Yes--I 1,000% admit it--I jumped in too! About two weeks ago a cousin in Florida posted a version and I had not seen this making the rounds and I jumped on board--I let my mind say "YEAH STUFF!" (or it was the second glass of wine making my decisions.) Then I got the private message with the directions, and I admit, I didn't quite understand the directions (remember, wine, and I am a light-weight). I read it again the next day. I understood a little better, but I did think that perhaps it was going to be a $60 investment--OK, it makes sense and I can handle that financially-I am blessed with a great job, I am good with money, but far more important than those reasonable, practical things, I am doing something nice for someone else--a concept that has no monetary value in my world these days.
And thought about it-that phrase "these days" "these days". It echoed in my head over and over along with "36 pieces of stuff"
HOLY COW-WHAT HAVE I DONE?
I don't want more "stuff! I don't need more "stuff"!
I have spent the last three years eliminating "stuff" from my life, and while it was painfully evident when I moved in May that I had perhaps allowed some "stuff" to creep back in, I am in a constant purge and merge mode. "Make life as simple as possible and cut the unnecessary clutter of 'stuff'" --heck--have you seen my hair lately?--I can't tell you when the last time was that it was straight! (Well, ok, truth be told, there was this time last week..., but I digress)
As I mulled over my seemingly poor decision, and more posts of similar subject scrolled through my Facebook feed daily, I thought about the investment in the gift exchange (and my brain still does not comprehend--is really just $10 or is it $60?, but it makes no difference). I thought about how very blessed my life is--a great job that allows me to work from home (often with crazy hair and dressed essentially to head to the gym or out for a run at a moment's notice), and provide comfortably for my family, an amazing significant other who loves me unconditionally to his core, an incredibly talented and intelligent daughter who is just as beautiful inside as she is outside, family and friends that know the "real me" and chose to love me anyway, which can be a challenge in itself some days! This is the "stuff" that I need. Not the "36 pieces" of random stuff that the gift exchange promises.

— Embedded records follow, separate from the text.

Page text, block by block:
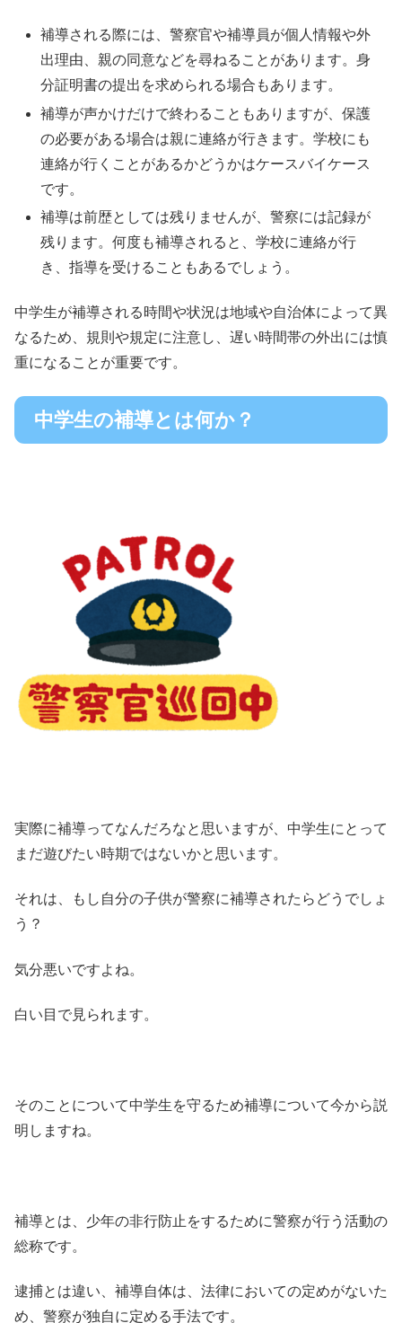
補導される際には、警察官や補導員が個人情報や外
出理由、親の同意などを尋ねることがあります。身
分証明書の提出を求められる場合もあります。
補導が声かけだけで終わることもありますが、保護
の必要がある場合は親に連絡が行きます。学校にも
連絡が行くことがあるかどうかはケースバイケース
です。
補導は前歴としては残りませんが、警察には記録が
残ります。何度も補導されると、学校に連絡が行
き、指導を受けることもあるでしょう。
中学生が補導される時間や状況は地域や自治体によって異
なるため、規則や規定に注意し、遅い時間帯の外出には慎
重になることが重要です。
中学生の補導とは何か？
実際に補導ってなんだろなと思いますが、中学生にとって
まだ遊びたい時期ではないかと思います。
それは、もし自分の子供が警察に補導されたらどうでしょ
う？
気分悪いですよね。
白い目で見られます。
そのことについて中学生を守るため補導について今から説
明しますね。
補導とは、少年の非行防止をするために警察が行う活動の
総称です。
逮捕とは違い、補導自体は、法律においての定めがないた
め、警察が独自に定める手法です。

And then, as I often do, I thought about all of those who are not as blessed--jobless or have jobs that barely keep food in their children's mouths and warm, clean clothes on their backs. People that are in relationships that are not loving and caring they they don't know how to change or get out of. Parents that are estranged from children or those that are childless waiting for the chance to become a parent. Those with no real family or friends to love them and spend the holidays with. These are the people who need the resources that "36 pieces of stuff" can provide.
I am not looking for 6, 60 or even 600 people to join my Gift Exchange--I am hoping that just one of you will join me in opting out of the gift exchange and instead donate those funds--or even time, talent or other resources, to a local charity of your choice. Or better yet, if you know of a family or individual struggling this holiday season, find a way to secretly help them--perhaps a gift card sent through the mail or other discrete gesture.
And if I get 6,000 or 60,000 to join us--even better.